- TASK INPUTS:

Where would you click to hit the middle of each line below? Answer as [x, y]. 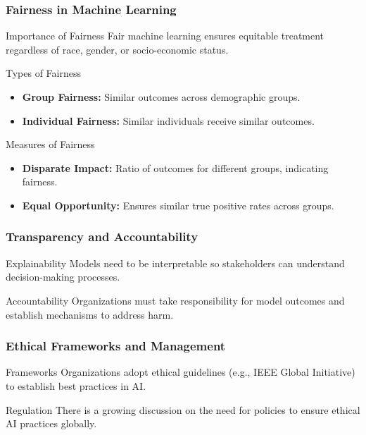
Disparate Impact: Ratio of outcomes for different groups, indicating [175, 167]
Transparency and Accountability [102, 237]
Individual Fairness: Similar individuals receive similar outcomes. [168, 120]
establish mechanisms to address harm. [90, 314]
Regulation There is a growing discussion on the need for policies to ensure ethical [183, 409]
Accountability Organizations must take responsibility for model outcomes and [175, 300]
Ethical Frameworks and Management [116, 346]
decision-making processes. [63, 277]
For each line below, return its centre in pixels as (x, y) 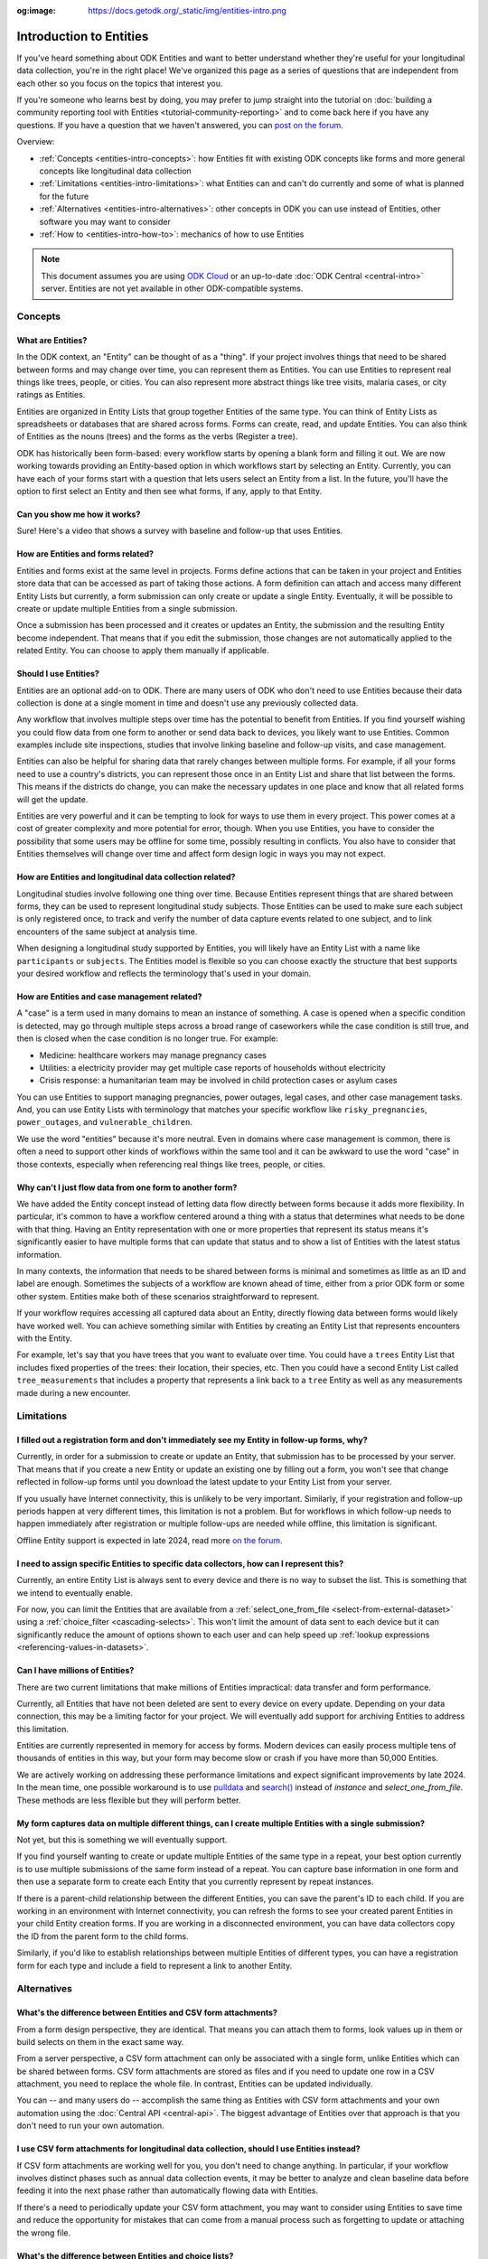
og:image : (36, 10)
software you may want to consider (105, 221)
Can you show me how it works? (79, 514)
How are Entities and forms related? (85, 554)
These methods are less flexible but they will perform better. (129, 1800)
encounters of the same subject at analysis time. (107, 932)
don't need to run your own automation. (90, 2126)
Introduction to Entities (83, 36)

- HOW TO COMPLETE THIS TASK: The line with "How are Entities and forms related? (85, 554)" ends the range, and the first line of the data begins it; repeat exactly those lines and nothing more, omitting pictures.

- RESULT BELOW:
Where would you click to hit the middle of each line below? Answer as [x, y]. 
Disparate Impact: Ratio of outcomes for different groups, indicating [175, 167]
Transparency and Accountability [102, 237]
Individual Fairness: Similar individuals receive similar outcomes. [168, 120]
establish mechanisms to address harm. [90, 314]
Regulation There is a growing discussion on the need for policies to ensure ethical [183, 409]
Accountability Organizations must take responsibility for model outcomes and [175, 300]
Ethical Frameworks and Management [116, 346]
decision-making processes. [63, 277]
For each line below, return its centre in pixels as (x, y) 
og:image : (36, 10)
software you may want to consider (105, 221)
Can you show me how it works? (79, 514)
How are Entities and forms related? (85, 554)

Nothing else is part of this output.